О моей странной встрече я рассказал тогда только матери. Я хотел ее спросить, что же это было? Но, не знаю почему, не спросил, словно что-то мне помешало. Мать мне поверила, но все-таки отвела к психиатру и рассказала ему о случившемся. Психиатр не нашел у меня никаких отклонений.
Самое удивительное, что я тогда был совершенно неверующим и, как большинство моих сверстников, никогда не задумывался о Боге, о чудесном или сверхъестественном.
Это было мне Знамением, которое я несу с собой всю жизнь, как и рваный шрам на боку под ребрами, на вершок от сердца.
ДВОРЕЦ ПРАВОСУДИЯ
Октябрь в Тель-Авиве — месяц почти летний. Про обыск в моей квартире и про арест Гали я узнал, сидя за обедом на террасе отеля. При обыске нашли револьвер «Магнум» и американское помповое ружье. Я держал у себя оружие на всякий случай, даже не столько для самозащиты, сколько для разубеждения любого, кто захотел бы разговаривать со мной с позиции силы. Я знал, во Франции это не принято. Чтобы иметь оружие, нужно специальное разрешение, которого у меня, конечно же, не было.

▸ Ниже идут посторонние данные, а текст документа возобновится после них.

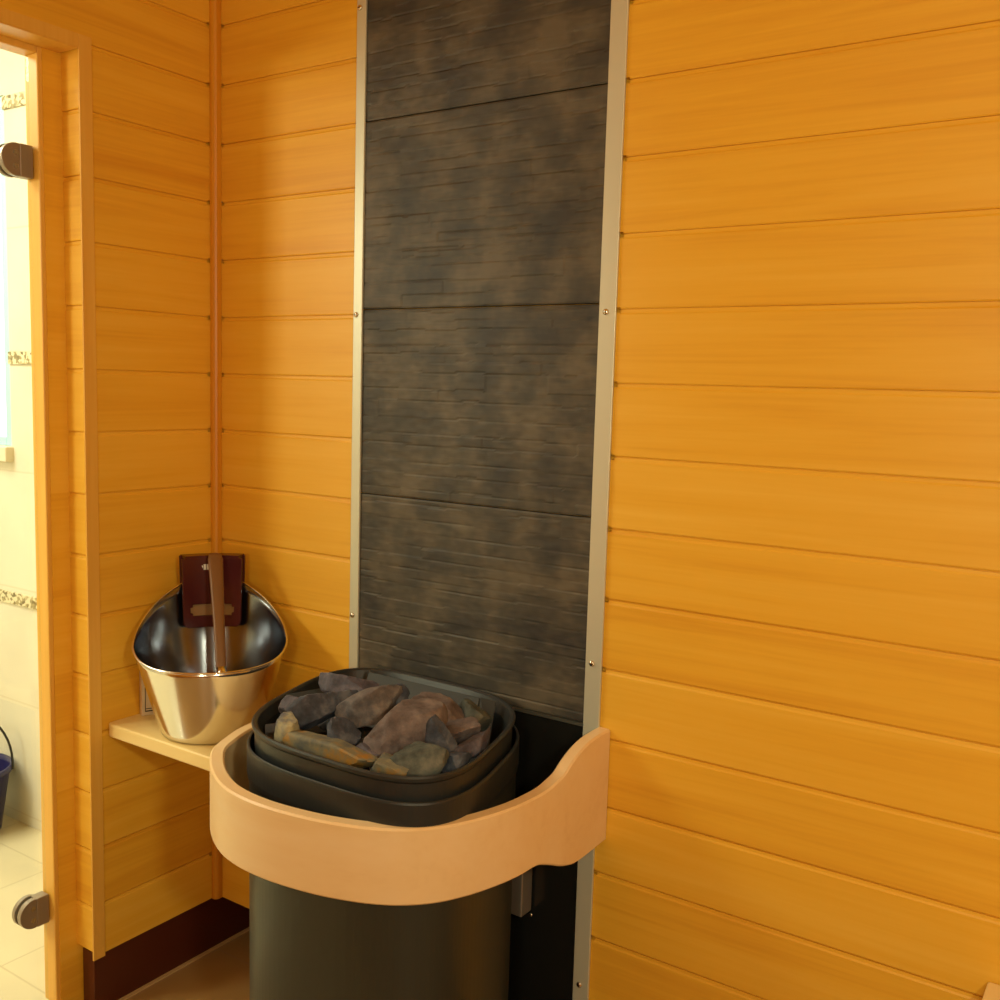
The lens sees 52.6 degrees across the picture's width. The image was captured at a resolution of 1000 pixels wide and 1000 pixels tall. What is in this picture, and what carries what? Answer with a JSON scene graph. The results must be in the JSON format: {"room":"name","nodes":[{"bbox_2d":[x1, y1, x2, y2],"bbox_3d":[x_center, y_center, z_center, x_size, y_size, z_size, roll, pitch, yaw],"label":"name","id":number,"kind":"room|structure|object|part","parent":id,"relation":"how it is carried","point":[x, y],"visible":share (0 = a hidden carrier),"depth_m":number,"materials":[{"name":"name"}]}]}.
{"room":"sauna","nodes":[
{"label":"sauna","id":0,"kind":"room"},
{"bbox_2d":[0,49,41,830],"bbox_3d":[-1.833,-0.319,3.198,2.860,2.440,0.090,6,8,33],"label":"wall","id":1,"kind":"structure","parent":0,"point":[19,684],"depth_m":2.86,"materials":[{"name":"beige tile"}]},
{"bbox_2d":[0,96,13,461],"bbox_3d":[-1.889,-0.662,3.183,1.325,0.998,0.105,6,8,33],"label":"window","id":2,"kind":"structure","parent":1,"relation":"in","point":[6,452],"depth_m":2.84,"materials":[{"name":"white"}]},
{"bbox_3d":[-1.868,-0.688,3.206,1.230,0.950,0.010,6,8,33],"label":"pane","id":3,"kind":"part","parent":2,"relation":"part of","materials":[{"name":"white glass"}]},
{"bbox_3d":[-1.903,-0.187,3.236,1.325,0.042,0.105,6,8,33],"label":"sill","id":4,"kind":"part","parent":2,"relation":"part of","materials":[{"name":"beige tile"}]},
{"bbox_2d":[2,91,25,109],"bbox_3d":[-0.999,-1.041,2.514,0.845,0.034,0.007,6,8,33],"label":"trim","id":5,"kind":"structure","parent":1,"relation":"attached to","point":[18,99],"depth_m":2.71,"materials":[{"name":"tile"}]},
{"bbox_2d":[0,589,36,609],"bbox_3d":[-1.875,0.232,3.220,2.860,0.034,0.007,6,8,33],"label":"trim","id":6,"kind":"structure","parent":1,"relation":"attached to","point":[6,596],"depth_m":2.88,"materials":[{"name":"tile"}]},
{"bbox_2d":[8,352,30,363],"bbox_3d":[-1.019,-0.361,2.589,0.845,0.034,0.007,6,8,33],"label":"trim","id":7,"kind":"structure","parent":1,"relation":"attached to","point":[13,357],"depth_m":2.79,"materials":[{"name":"tile"}]},
{"bbox_2d":[0,0,211,999],"bbox_3d":[-1.388,-0.029,1.153,0.098,2.340,2.620,6,8,33],"label":"wall","id":8,"kind":"structure","parent":0,"point":[150,58],"depth_m":2.04,"materials":[{"name":"brown wood"}]},
{"bbox_2d":[0,35,60,999],"bbox_3d":[-1.128,0.117,1.625,0.048,1.920,0.948,6,8,33],"label":"door frame","id":9,"kind":"structure","parent":8,"relation":"in","point":[17,160],"depth_m":1.96,"materials":[{"name":"brown wood"}]},
{"bbox_3d":[-0.886,-0.629,1.880,0.024,0.060,0.026,6,8,33],"label":"hinge plate","id":10,"kind":"part","parent":9,"relation":"part of","materials":[{"name":"silver metal"}]},
{"bbox_3d":[-0.928,0.825,2.041,0.024,0.060,0.026,6,8,33],"label":"hinge plate","id":11,"kind":"part","parent":9,"relation":"part of","materials":[{"name":"silver metal"}]},
{"bbox_2d":[0,7,104,960],"bbox_3d":[-1.080,0.073,1.592,0.060,1.806,0.974,6,8,33],"label":"trim","id":12,"kind":"structure","parent":8,"relation":"attached to","point":[14,25],"depth_m":1.94,"materials":[{"name":"brown wood"}]},
{"bbox_2d":[61,48,92,951],"bbox_3d":[-0.823,0.040,1.980,0.054,1.763,0.012,6,8,33],"label":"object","id":13,"kind":"structure","parent":8,"relation":"attached to","point":[69,59],"depth_m":1.97,"materials":[{"name":"brown wood"}]},
{"bbox_2d":[83,897,248,999],"bbox_3d":[-0.726,0.977,2.273,0.038,0.132,0.442,6,8,33],"label":"baseboard","id":14,"kind":"structure","parent":8,"relation":"attached to","point":[134,963],"depth_m":2.21,"materials":[{"name":"brown wood"}]},
{"bbox_2d":[118,927,248,999],"bbox_3d":[-0.712,1.043,2.262,0.008,0.004,0.430,6,8,33],"label":"trim","id":15,"kind":"structure","parent":8,"relation":"attached to","point":[215,947],"depth_m":2.26,"materials":[{"name":"brown wood"}]},
{"bbox_2d":[209,0,222,898],"bbox_3d":[-0.615,-0.188,2.190,0.015,2.207,0.018,6,8,33],"label":"trim","id":16,"kind":"structure","parent":8,"relation":"attached to","point":[214,5],"depth_m":2.16,"materials":[{"name":"brown wood"}]},
{"bbox_2d":[0,814,249,999],"bbox_3d":[-1.431,1.149,1.362,5.800,0.050,2.900,6,8,33],"label":"floor","id":17,"kind":"structure","parent":0,"point":[22,955],"depth_m":2.29,"materials":[{"name":"beige tile"}]},
{"bbox_2d":[0,727,13,828],"bbox_3d":[-1.525,0.773,2.878,0.252,0.358,0.252,6,8,33],"label":"bucket","id":18,"kind":"object","parent":17,"relation":"on","point":[6,762],"visible":1,"depth_m":2.90,"materials":[{"name":"blue plastic"}]},
{"bbox_3d":[-1.522,0.684,2.868,0.262,0.179,0.007,0,6,-13],"label":"handle","id":19,"kind":"part","parent":18,"relation":"part of","materials":[{"name":"black metal"}]},
{"bbox_2d":[247,668,531,999],"bbox_3d":[-0.200,0.730,1.730,0.501,0.772,0.446,6,8,33],"label":"heater","id":20,"kind":"object","parent":17,"relation":"on","point":[303,945],"visible":0.7,"depth_m":1.50,"materials":[{"name":"black metal"}]},
{"bbox_2d":[265,723,275,738],"bbox_3d":[-0.362,0.386,1.645,0.040,0.041,0.038,0,6,-14],"label":"stone","id":21,"kind":"object","parent":20,"relation":"in","point":[269,728],"visible":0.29,"depth_m":1.64,"materials":[{"name":"grey stone"}]},
{"bbox_2d":[278,695,297,712],"bbox_3d":[-0.337,0.346,1.664,0.057,0.047,0.036,1,6,-6],"label":"stone","id":22,"kind":"object","parent":20,"relation":"in","point":[287,700],"visible":0.23,"depth_m":1.66,"materials":[{"name":"grey stone"}]},
{"bbox_3d":[-0.327,0.368,1.769,0.106,0.068,0.060,-1,7,-20],"label":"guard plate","id":23,"kind":"part","parent":20,"relation":"part of","materials":[{"name":"grey stone"}]},
{"bbox_2d":[284,690,357,729],"bbox_3d":[-0.294,0.343,1.655,0.051,0.060,0.135,7,8,39],"label":"stone","id":24,"kind":"object","parent":20,"relation":"in","point":[310,710],"visible":0.78,"depth_m":1.63,"materials":[{"name":"stone"}]},
{"bbox_2d":[317,716,334,730],"bbox_3d":[-0.285,0.370,1.699,0.053,0.047,0.058,-4,8,-42],"label":"stone","id":25,"kind":"object","parent":20,"relation":"in","point":[323,725],"visible":0.16,"depth_m":1.68,"materials":[{"name":"grey stone"}]},
{"bbox_2d":[282,730,377,767],"bbox_3d":[-0.262,0.381,1.532,0.203,0.048,0.044,6,8,34],"label":"stone","id":26,"kind":"object","parent":20,"relation":"in","point":[335,749],"visible":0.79,"depth_m":1.51,"materials":[{"name":"brown stone"}]},
{"bbox_2d":[274,711,299,742],"bbox_3d":[-0.333,0.364,1.585,0.041,0.053,0.046,5,7,25],"label":"stone","id":27,"kind":"object","parent":26,"relation":"on","point":[286,722],"visible":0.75,"depth_m":1.57,"materials":[{"name":"beige stone"}]},
{"bbox_2d":[327,716,360,745],"bbox_3d":[-0.241,0.369,1.566,0.051,0.067,0.059,2,6,2],"label":"stone","id":28,"kind":"object","parent":20,"relation":"in","point":[342,728],"visible":0.58,"depth_m":1.55,"materials":[{"name":"grey stone"}]},
{"bbox_2d":[318,672,379,692],"bbox_3d":[-0.255,0.323,1.743,0.123,0.051,0.053,3,6,13],"label":"stone","id":29,"kind":"object","parent":20,"relation":"in","point":[328,682],"visible":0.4,"depth_m":1.73,"materials":[{"name":"grey stone"}]},
{"bbox_2d":[356,743,377,756],"bbox_3d":[-0.201,0.382,1.523,0.061,0.033,0.041,1,6,-3],"label":"stone","id":30,"kind":"object","parent":20,"relation":"in","point":[363,746],"visible":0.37,"depth_m":1.51,"materials":[{"name":"stone"}]},
{"bbox_2d":[335,684,402,727],"bbox_3d":[-0.208,0.341,1.659,0.120,0.069,0.054,-3,8,-37],"label":"stone","id":31,"kind":"object","parent":20,"relation":"in","point":[366,707],"visible":0.74,"depth_m":1.64,"materials":[{"name":"brown stone"}]},
{"bbox_2d":[370,752,408,775],"bbox_3d":[-0.160,0.394,1.473,0.070,0.044,0.045,5,7,26],"label":"stone","id":32,"kind":"object","parent":20,"relation":"in","point":[383,764],"visible":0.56,"depth_m":1.45,"materials":[{"name":"brown stone"}]},
{"bbox_2d":[390,741,449,775],"bbox_3d":[-0.113,0.384,1.477,0.064,0.054,0.085,8,9,43],"label":"stone","id":33,"kind":"object","parent":32,"relation":"on","point":[421,758],"visible":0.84,"depth_m":1.46,"materials":[{"name":"stone"}]},
{"bbox_2d":[363,698,447,757],"bbox_3d":[-0.148,0.356,1.556,0.139,0.090,0.076,-1,7,-20],"label":"stone","id":34,"kind":"object","parent":20,"relation":"in","point":[404,724],"visible":0.76,"depth_m":1.52,"materials":[{"name":"brown stone"}]},
{"bbox_2d":[210,723,609,905],"bbox_3d":[-0.203,0.480,1.681,0.598,0.199,0.498,6,8,33],"label":"guard rail","id":35,"kind":"object","parent":20,"relation":"attached to","point":[561,820],"visible":0.84,"depth_m":1.47,"materials":[{"name":"brown wood"}]},
{"bbox_3d":[-0.145,0.376,1.796,0.284,0.078,0.066,6,8,33],"label":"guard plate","id":36,"kind":"part","parent":20,"relation":"part of","materials":[{"name":"stone"}]},
{"bbox_2d":[411,692,464,721],"bbox_3d":[-0.099,0.351,1.643,0.098,0.056,0.100,-2,7,-27],"label":"stone","id":37,"kind":"object","parent":20,"relation":"in","point":[455,711],"visible":0.25,"depth_m":1.65,"materials":[{"name":"brown stone"}]},
{"bbox_2d":[424,714,457,751],"bbox_3d":[-0.095,0.364,1.544,0.060,0.079,0.042,1,6,-9],"label":"stone","id":38,"kind":"object","parent":20,"relation":"in","point":[437,733],"visible":0.42,"depth_m":1.53,"materials":[{"name":"grey stone"}]},
{"bbox_2d":[442,751,471,772],"bbox_3d":[-0.062,0.398,1.518,0.041,0.046,0.052,8,9,44],"label":"stone","id":39,"kind":"object","parent":20,"relation":"in","point":[456,760],"visible":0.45,"depth_m":1.50,"materials":[{"name":"grey stone"}]},
{"bbox_2d":[455,727,490,757],"bbox_3d":[-0.044,0.380,1.561,0.027,0.040,0.098,7,8,39],"label":"stone","id":40,"kind":"object","parent":20,"relation":"in","point":[475,745],"visible":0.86,"depth_m":1.55,"materials":[{"name":"brown stone"}]},
{"bbox_2d":[459,698,492,730],"bbox_3d":[-0.041,0.358,1.661,0.057,0.059,0.047,2,6,4],"label":"stone","id":41,"kind":"object","parent":20,"relation":"in","point":[470,709],"visible":0.48,"depth_m":1.65,"materials":[{"name":"stone"}]},
{"bbox_3d":[-0.028,0.388,1.720,0.028,0.078,0.089,3,6,9],"label":"guard plate","id":42,"kind":"part","parent":20,"relation":"part of","materials":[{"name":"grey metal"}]},
{"label":"stone","id":43,"kind":"object","parent":20,"relation":"in","visible":0},
{"bbox_2d":[446,717,480,743],"bbox_3d":[-0.064,0.367,1.594,0.072,0.043,0.050,-1,7,-25],"label":"stone","id":44,"kind":"object","parent":43,"relation":"on","point":[462,729],"visible":0.66,"depth_m":1.58,"materials":[{"name":"brown stone"}]},
{"label":"stone","id":45,"kind":"object","parent":20,"relation":"in","visible":0},
{"bbox_2d":[396,683,409,704],"bbox_3d":[-0.170,0.335,1.701,0.028,0.053,0.040,4,7,19],"label":"stone","id":46,"kind":"object","parent":45,"relation":"on","point":[405,694],"visible":0.34,"depth_m":1.70,"materials":[{"name":"stone"}]},
{"bbox_2d":[982,982,999,999],"bbox_3d":[0.995,0.986,0.916,1.120,0.510,0.502,6,8,33],"label":"bench","id":47,"kind":"object","parent":17,"relation":"on","point":[992,991],"visible":1,"depth_m":1.38,"materials":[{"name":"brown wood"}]},
{"bbox_2d":[221,0,999,999],"bbox_3d":[0.541,-0.078,1.494,2.720,2.208,0.100,6,8,33],"label":"wall","id":48,"kind":"structure","parent":0,"point":[800,688],"depth_m":1.54,"materials":[{"name":"brown wood"}]},
{"bbox_2d":[109,714,216,770],"bbox_3d":[-0.561,0.467,2.051,0.367,0.028,0.286,6,8,33],"label":"corner shelf","id":49,"kind":"object","parent":48,"relation":"attached to","point":[138,730],"visible":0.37,"depth_m":1.96,"materials":[{"name":"brown wood"}]},
{"bbox_2d":[139,671,153,715],"bbox_3d":[-0.713,0.395,2.100,0.064,0.094,0.022,-2,7,-30],"label":"box","id":50,"kind":"object","parent":49,"relation":"on","point":[145,706],"visible":0.18,"depth_m":2.08,"materials":[{"name":"beige"}]},
{"bbox_2d":[145,689,152,711],"bbox_3d":[-0.705,0.396,2.091,0.056,0.080,0.001,-2,7,-30],"label":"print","id":51,"kind":"object","parent":50,"relation":"attached to","point":[145,689],"depth_m":2.08},
{"bbox_2d":[132,553,287,744],"bbox_3d":[-0.570,0.292,2.003,0.294,0.328,0.298,5,7,28],"label":"bucket","id":52,"kind":"object","parent":49,"relation":"on","point":[173,647],"visible":0.85,"depth_m":2.07,"materials":[{"name":"silver metal"}]},
{"bbox_2d":[208,553,226,671],"bbox_3d":[-0.568,0.276,2.023,0.072,0.321,0.162,-2,8,-33],"label":"ladle","id":53,"kind":"object","parent":52,"relation":"in","point":[215,560],"visible":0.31,"depth_m":2.03,"materials":[{"name":"brown wood"}]},
{"bbox_2d":[349,0,367,667],"bbox_3d":[-0.282,-0.090,1.980,0.022,2.334,0.008,6,8,33],"label":"strip","id":54,"kind":"object","parent":48,"relation":"attached to","point":[361,68],"visible":0.77,"depth_m":1.95,"materials":[{"name":"silver metal"}]},
{"bbox_2d":[358,0,610,726],"bbox_3d":[-0.043,-0.430,1.798,0.528,1.604,0.016,6,8,33],"label":"cladding","id":55,"kind":"object","parent":48,"relation":"attached to","point":[486,120],"visible":1,"depth_m":1.80,"materials":[{"name":"stone"}]},
{"bbox_2d":[508,710,582,999],"bbox_3d":[-0.078,0.730,1.928,0.522,0.728,0.014,6,8,33],"label":"shield","id":56,"kind":"object","parent":48,"relation":"attached to","point":[542,940],"visible":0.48,"depth_m":1.81,"materials":[{"name":"black metal"}]},
{"bbox_2d":[572,0,628,999],"bbox_3d":[0.168,-0.044,1.681,0.031,2.334,0.008,6,8,33],"label":"strip","id":57,"kind":"object","parent":48,"relation":"attached to","point":[619,20],"visible":1,"depth_m":1.67,"materials":[{"name":"silver metal"}]}
]}

В моем письменном столе нашли поддельный паспорт гражданина Франции на мое имя — я пользовался им, чтобы избежать нудных формальностей при заграничных деловых поездках (в Израиль я въехал по своему настоящему паспорту). Все это противоречило французским законам.
Гостиничный обед был забыт. Я бросился к себе в номер. Красиво сервированная рыба из Тивериадского озера осталась остывать на столе. Тревожно звякнул опрокинутый стакан.
— Sir! — бросился мне вслед официант, здоровый бугай с неистребимой никакими бритвами черной щетиной на пухлых щеках, невероятными трудами втиснутый в халдейский смокинг дорогого отеля и выступающий из него как река из берегов в половодье. — Mister would like to continue in his suite?[1]